**Source material**
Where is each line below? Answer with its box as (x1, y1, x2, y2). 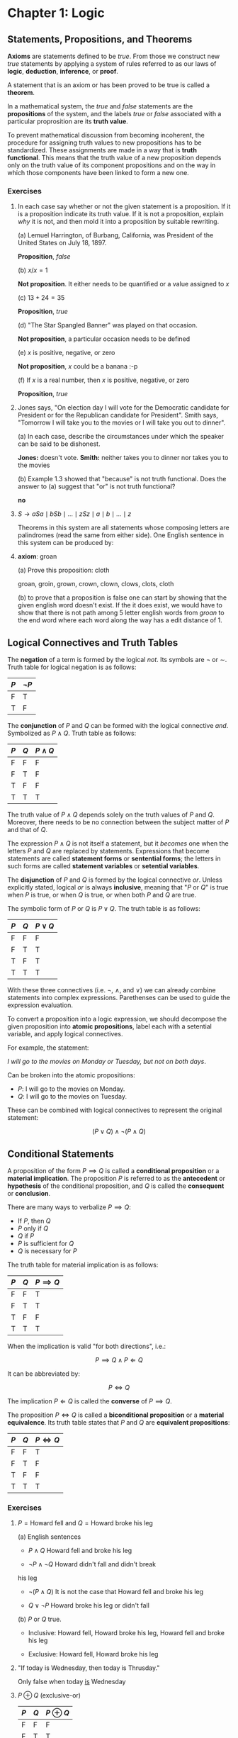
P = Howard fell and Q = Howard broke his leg (17, 1519, 154, 1527)
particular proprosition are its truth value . (7, 117, 129, 125)
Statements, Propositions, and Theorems (7, 33, 193, 45)
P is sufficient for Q (17, 1239, 74, 1248)
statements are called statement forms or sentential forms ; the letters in (7, 854, 221, 863)
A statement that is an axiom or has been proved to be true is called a (7, 81, 210, 89)
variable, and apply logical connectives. (7, 1030, 123, 1038)
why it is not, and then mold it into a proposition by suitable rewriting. (17, 218, 220, 226)
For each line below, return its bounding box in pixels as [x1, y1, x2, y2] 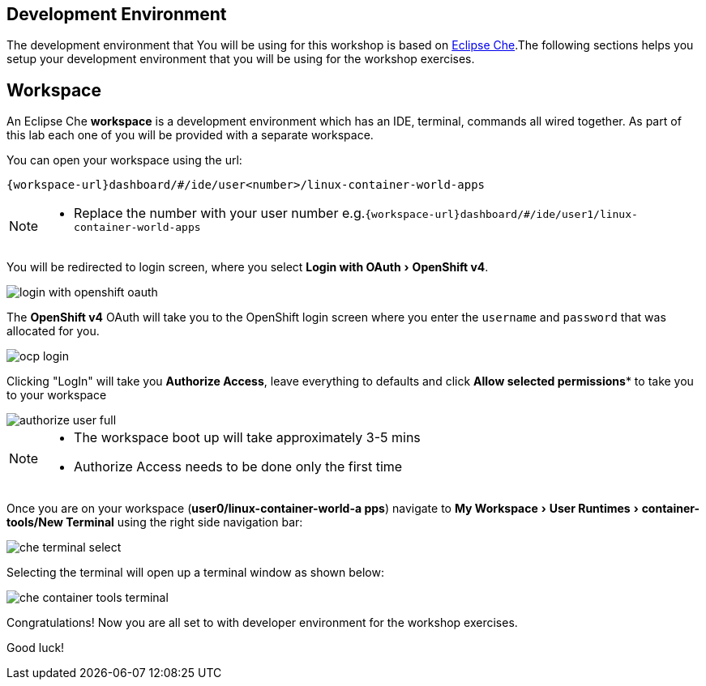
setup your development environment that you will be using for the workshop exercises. [6, 52, 475, 66]
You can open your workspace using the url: [6, 153, 242, 168]
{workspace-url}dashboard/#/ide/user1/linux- [365, 208, 638, 221]
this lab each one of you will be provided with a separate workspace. [6, 128, 374, 143]
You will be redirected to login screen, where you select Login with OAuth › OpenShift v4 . [6, 260, 489, 275]
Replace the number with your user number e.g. [74, 205, 366, 222]
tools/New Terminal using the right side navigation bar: [6, 515, 303, 530]
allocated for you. [6, 324, 100, 339]
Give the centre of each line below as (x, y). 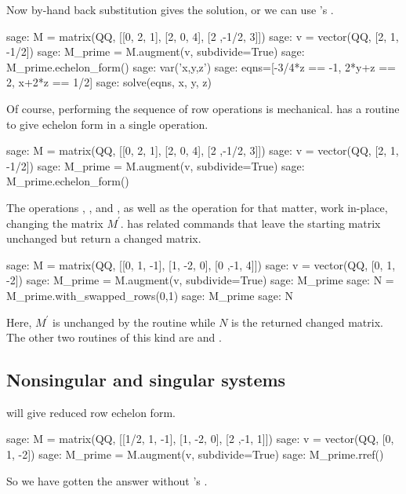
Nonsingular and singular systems (146, 380)
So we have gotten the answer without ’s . (107, 480)
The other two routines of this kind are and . (114, 337)
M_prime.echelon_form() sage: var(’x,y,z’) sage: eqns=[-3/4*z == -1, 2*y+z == (201, 66)
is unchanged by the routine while (134, 322)
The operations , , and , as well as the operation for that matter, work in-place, (197, 207)
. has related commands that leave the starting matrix (250, 223)
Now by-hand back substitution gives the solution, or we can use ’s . (170, 9)
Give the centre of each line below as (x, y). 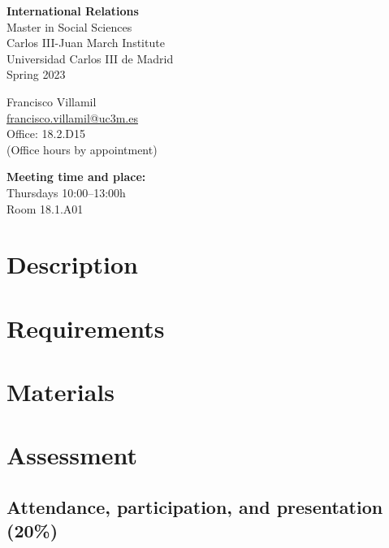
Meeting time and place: (76, 177)
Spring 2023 (36, 74)
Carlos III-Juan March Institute (86, 43)
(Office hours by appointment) (82, 149)
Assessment (72, 455)
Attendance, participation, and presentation (195, 507)
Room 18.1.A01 (45, 208)
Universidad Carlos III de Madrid (90, 58)
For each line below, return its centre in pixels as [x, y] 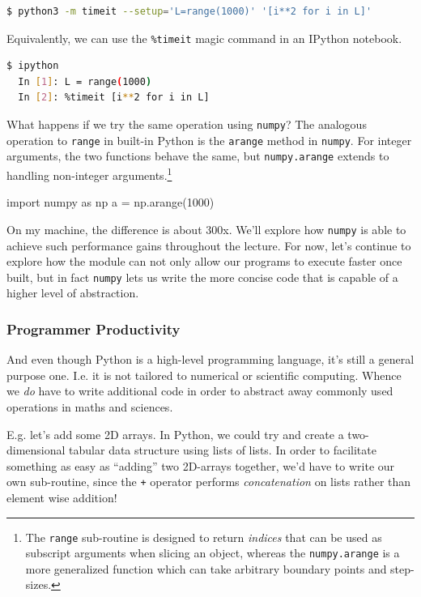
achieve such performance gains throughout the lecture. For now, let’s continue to [209, 245]
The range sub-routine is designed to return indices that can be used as [204, 537]
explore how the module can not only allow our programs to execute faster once [204, 261]
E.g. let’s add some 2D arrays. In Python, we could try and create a [175, 434]
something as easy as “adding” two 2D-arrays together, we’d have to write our [201, 465]
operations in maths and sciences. [90, 406]
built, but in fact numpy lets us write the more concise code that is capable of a [202, 277]
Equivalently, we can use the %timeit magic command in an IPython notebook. [204, 38]
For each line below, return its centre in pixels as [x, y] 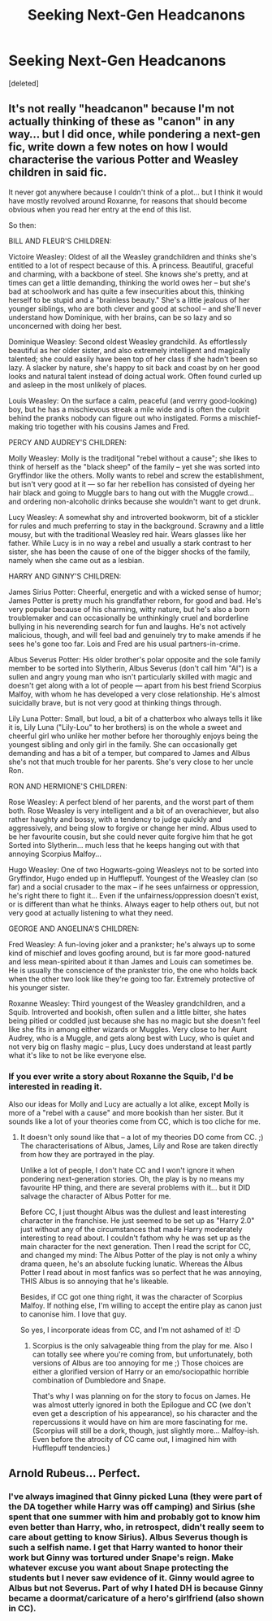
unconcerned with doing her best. [65, 326]
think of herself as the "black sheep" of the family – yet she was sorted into [134, 466]
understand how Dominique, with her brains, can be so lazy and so [120, 317]
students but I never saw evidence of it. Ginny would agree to [132, 1578]
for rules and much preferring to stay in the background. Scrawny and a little [136, 526]
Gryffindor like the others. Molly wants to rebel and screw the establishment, [136, 475]
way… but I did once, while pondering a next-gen [135, 135]
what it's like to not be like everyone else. [78, 1055]
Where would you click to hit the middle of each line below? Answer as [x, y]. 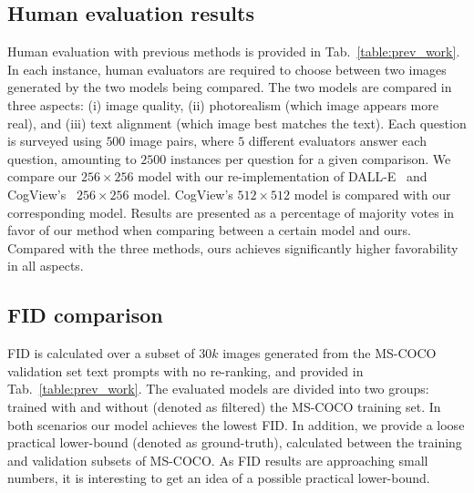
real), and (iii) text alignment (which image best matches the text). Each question [237, 123]
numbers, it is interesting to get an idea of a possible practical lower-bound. [219, 478]
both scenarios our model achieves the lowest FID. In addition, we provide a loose [236, 424]
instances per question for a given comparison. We [310, 158]
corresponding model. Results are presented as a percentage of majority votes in [231, 212]
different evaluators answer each [337, 141]
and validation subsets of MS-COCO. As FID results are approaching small [218, 460]
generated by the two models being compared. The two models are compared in [230, 87]
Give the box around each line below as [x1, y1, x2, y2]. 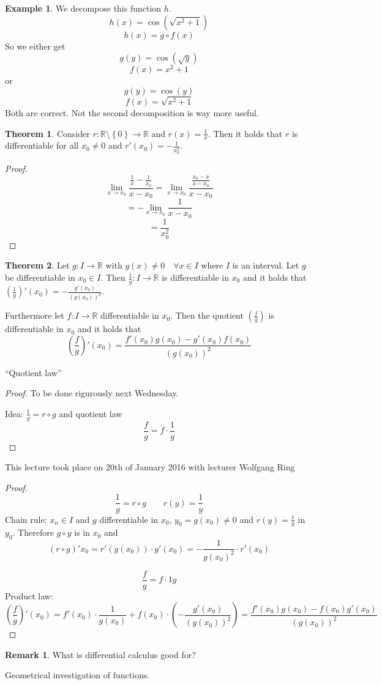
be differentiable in [5, 271, 75, 284]
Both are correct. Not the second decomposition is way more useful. [5, 106, 259, 119]
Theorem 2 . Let [5, 259, 70, 272]
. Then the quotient [170, 309, 244, 322]
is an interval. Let [232, 259, 299, 272]
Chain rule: [5, 513, 47, 525]
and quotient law [59, 407, 122, 420]
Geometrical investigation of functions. [5, 668, 150, 681]
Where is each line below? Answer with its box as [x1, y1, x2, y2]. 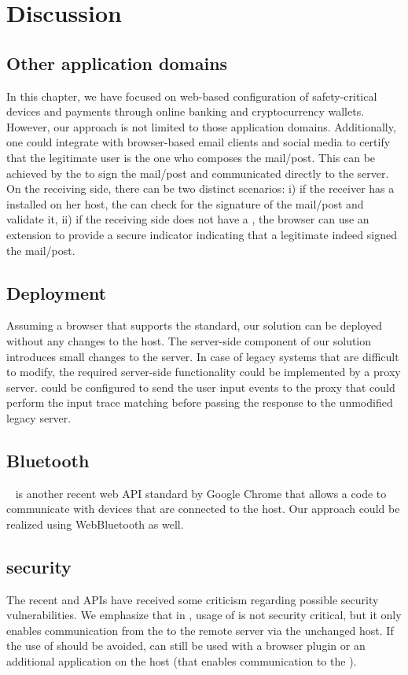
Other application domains [6, 50, 228, 75]
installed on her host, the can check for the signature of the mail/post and [6, 195, 364, 212]
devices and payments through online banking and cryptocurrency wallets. [6, 103, 365, 120]
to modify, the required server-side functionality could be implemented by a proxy [6, 363, 401, 380]
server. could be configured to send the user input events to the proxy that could [6, 378, 395, 395]
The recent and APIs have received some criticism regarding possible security [6, 591, 379, 607]
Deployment [6, 280, 107, 304]
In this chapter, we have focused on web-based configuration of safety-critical [6, 87, 377, 104]
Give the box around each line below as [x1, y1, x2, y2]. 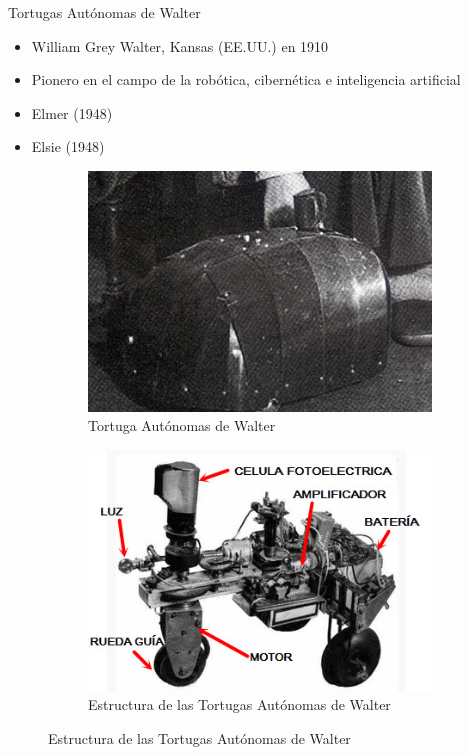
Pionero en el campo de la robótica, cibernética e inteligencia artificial [31, 69, 461, 90]
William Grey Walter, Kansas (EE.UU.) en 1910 [31, 35, 329, 56]
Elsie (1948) [31, 136, 105, 157]
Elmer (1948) [31, 102, 113, 123]
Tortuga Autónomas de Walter [88, 415, 276, 436]
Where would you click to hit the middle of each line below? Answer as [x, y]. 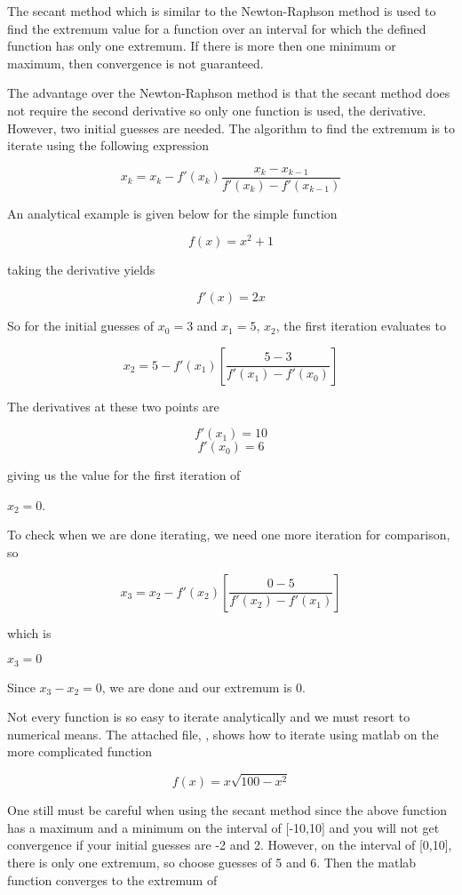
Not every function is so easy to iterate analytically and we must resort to [209, 717]
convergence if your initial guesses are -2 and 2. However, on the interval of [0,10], [230, 845]
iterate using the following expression [108, 145]
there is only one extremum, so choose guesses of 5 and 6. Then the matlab [212, 863]
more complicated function [80, 751]
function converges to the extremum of [112, 879]
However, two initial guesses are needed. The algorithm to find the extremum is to [231, 128]
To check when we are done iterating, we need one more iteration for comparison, [229, 535]
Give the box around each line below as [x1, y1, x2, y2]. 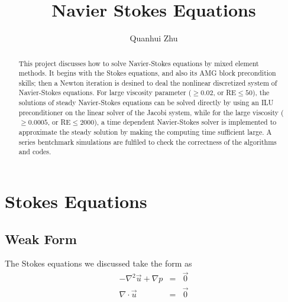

**Instructions to follow**
Whenever a line of the entries contains the string "side", copy that line.

**Solution for this task**
tools/New Terminal using the right side navigation bar: [6, 515, 303, 530]
to modify, the required server-side functionality could be implemented by a proxy [6, 363, 401, 380]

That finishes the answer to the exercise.